Prevention Techniques
Lock ordering: consistent order prevents cycles. A always locks X before Y. B same order. No cycles possible (acyclic). Cost: application discipline.
Timeout Alternative
Transaction timeout: after waiting duration, aborted. Simple: no cycle detection. Risk: false aborts (timeout too short). Pragmatic: used in practice.
Example Avoidance
Lock ordering discipline:
Transaction A: acquire A1, then A2
Transaction B: acquire B1, then B2
Ensure: A1 < B1 and A2 < B2 (consistent ordering)
Result: no cycles, deadlock-free
Conservative Two-Phase Locking
Concept
Acquire all locks upfront (predeclare). If any unavailable: abort immediately (not block). Serialization: lock point at start (all locks acquired). Prevents: deadlock (no waiting).
Implementation
Transaction start: declare all locks needed
Acquire lock on row 1: success
Acquire lock on row 2: success
Acquire lock on row 3: conflict, abort
Result: restart (don't wait)
Advantages
Deadlock-free: no waiting (no cycles). Lock point: at start (well-defined). Simple: straightforward logic.
Disadvantages
Over-locking: predeclare all, some unused. Aborts: likely if contention. Restarts: expensive. Practical: overhead high for typical applications.
Use Cases
Batch processing: know data in advance. Simple transactions: few rows. Low contention: predeclare acceptable. Rare: overhead usually prohibitive.
Comparison to Standard
Standard 2PL: acquire as needed (less over-locking). Conservative: upfront (deadlock-free). Trade: flexibility vs. guarantee.
Limitations and Trade-offs
Deadlock Possibility
2PL: permits deadlock (unlike conservative). Detection + resolution: required. Cost: overhead, victim loss (aborted work).
Reduced Concurrency
Locks block: limited parallelism. Contention: severe with many transactions. Throughput: reduced from maximum possible. Bottleneck: lock contention.
Long Transactions
Hold locks long: block others. Impact: cumulative (many transactions waiting). Optimization: keep transactions short (critical).
Cascading Rollback Risk
Basic 2PL: possible (strict variants prevent). Rollback: triggers others. Cascade: can be large. Cost: rework (expensive).
Performance Overhead
Lock management: CPU cost. Lock contention: wait time. Total: significant impact. Tuning: essential for high throughput.
When Alternatives Better
MVCC: high read/write mix, high concurrency. Optimistic locking: low contention. Lock-free: specialized data structures. Choose: based on workload.
2PL in Modern Systems
Explicit Use
SQL Server, Oracle: 2PL often used explicitly. SELECT ... FOR UPDATE: request locks. Transaction scope: automatic lock management.
Implicit Implementation
Transparent: system enforces (usually). Developer: unaware of 2PL (works automatically). Assumption: safe (isolation guaranteed).
MVCC Integration
Modern systems: MVCC + 2PL hybrid. Readers: MVCC (no locks, snapshots). Writers: 2PL (locks, serial). Benefit: read parallelism + write safety.
Performance Tuning
Monitor lock waits: identify contention. Optimize queries: reduce lock hold time. Indexing: reduce rows scanned. Transactions: keep short.
Practical Application
Developers: assume 2PL (correct). OLTP: default workload. OLAP: often disabled (snapshot isolation).

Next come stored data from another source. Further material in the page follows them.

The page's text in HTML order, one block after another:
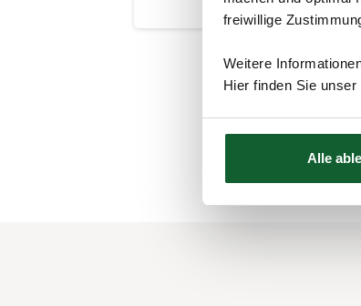
freiwillige
Weitere
Hier finden Sie unser
Alle
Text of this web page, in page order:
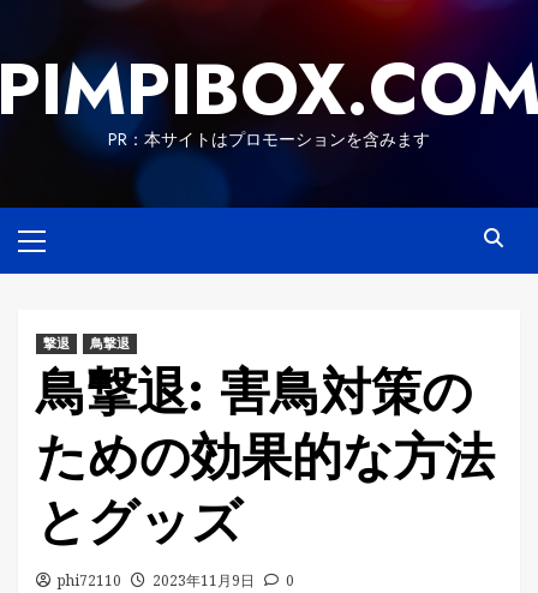
content
PR：本サイトはプロモーションを含みます
Menu
撃退 鳥撃退
鳥撃退: 害鳥対策の
ための効果的な方法
とグッズ
phi72110 2023年11月9日 0
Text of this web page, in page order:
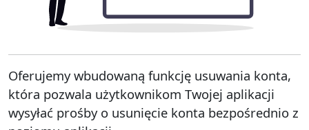
Oferujemy wbudowaną funkcję usuwania konta,
która pozwala użytkownikom Twojej aplikacji
wysyłać prośby o usunięcie konta bezpośrednio z
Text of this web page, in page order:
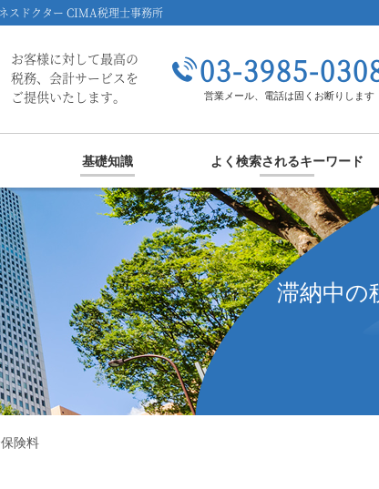
スドクター CIMA税理士事務所
お客様に対して最高の
税務、会計サービスを
ご提供いたします。
03-3985-
営業メール、電話は固くお断りします
基礎知識 よく検索されるキーワード
滞納中の
険料
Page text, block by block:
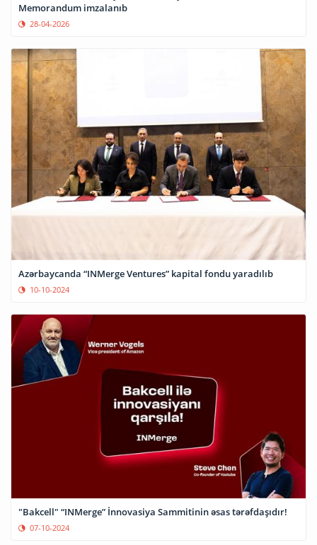
Memorandum imzalanıb
28-04-2026
Azərbaycanda “INMerge Ventures” kapital fondu yaradılıb
10-10-2024
"Bakcell" “INMerge” İnnovasiya Sammitinin əsas tərəfdaşıdır!
07-10-2024
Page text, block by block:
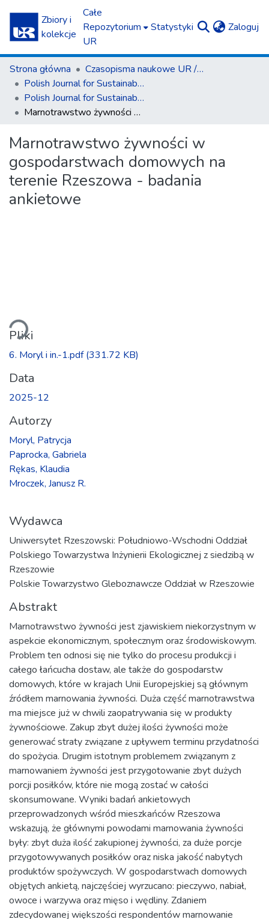
Zbiory i
kolekcje
Całe
Repozytorium
UR
Statystyki Zaloguj
Strona główna
Czasopisma naukowe UR / Scientific Journals
Polish Journal for Sustainable Development
Polish Journal for Sustainable Development T. 29 cz. 2 (2025)
Marnotrawstwo żywności w gospodarstwach domowych na terenie Rzeszowa - badania ankietowe
Marnotrawstwo żywności w
gospodarstwach domowych na
terenie Rzeszowa - badania
ankietowe
Pliki
6. Moryl i in.-1.pdf(331.72 KB)
Data
2025-12
Autorzy
Moryl, Patrycja
Paprocka, Gabriela
Rękas, Klaudia
Mroczek, Janusz R.
Wydawca
Uniwersytet Rzeszowski: Południowo-Wschodni Oddział
Polskiego Towarzystwa Inżynierii Ekologicznej z siedzibą w
Rzeszowie
Polskie Towarzystwo Gleboznawcze Oddział w Rzeszowie
Abstrakt
Marnotrawstwo żywności jest zjawiskiem niekorzystnym w
aspekcie ekonomicznym, społecznym oraz środowiskowym.
Problem ten odnosi się nie tylko do procesu produkcji i
całego łańcucha dostaw, ale także do gospodarstw
domowych, które w krajach Unii Europejskiej są głównym
źródłem marnowania żywności. Duża część marnotrawstwa
ma miejsce już w chwili zaopatrywania się w produkty
żywnościowe. Zakup zbyt dużej ilości żywności może
generować straty związane z upływem terminu przydatności
do spożycia. Drugim istotnym problemem związanym z
marnowaniem żywności jest przygotowanie zbyt dużych
porcji posiłków, które nie mogą zostać w całości
skonsumowane. Wyniki badań ankietowych
przeprowadzonych wśród mieszkańców Rzeszowa
wskazują, że głównymi powodami marnowania żywności
były: zbyt duża ilość zakupionej żywności, za duże porcje
przygotowywanych posiłków oraz niska jakość nabytych
produktów spożywczych. W gospodarstwach domowych
objętych ankietą, najczęściej wyrzucano: pieczywo, nabiał,
owoce i warzywa oraz mięso i wędliny. Zdaniem
zdecydowanej większości respondentów marnowanie
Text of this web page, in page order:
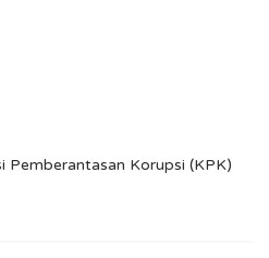
Pemberantasan Korupsi (KPK)

Verify: system default (varies).
References
- Eswaran, K. P., et al. "The Notions of Consistency and Predicate Locks in a Database System." Communications of the ACM, vol. 19, no. 11, 1976, pp. 624-633.
- Ramakrishnan, R., and Gehrke, J. "Database Management Systems." McGraw-Hill, 3rd edition, 2003.
- Garcia-Molina, H., Ullman, J. D., and Widom, J. "Database Systems: The Complete Book." Pearson, 2nd edition, 2008.
- Silberschatz, A., Korth, H. F., and Sudarshan, S. "Database System Concepts." McGraw-Hill, 6th edition, 2010.
- Bernstein, P. A., Hadzilacos, V., and Goodman, N. "Concurrency Control and Recovery in Database Systems." Addison-Wesley, 1987.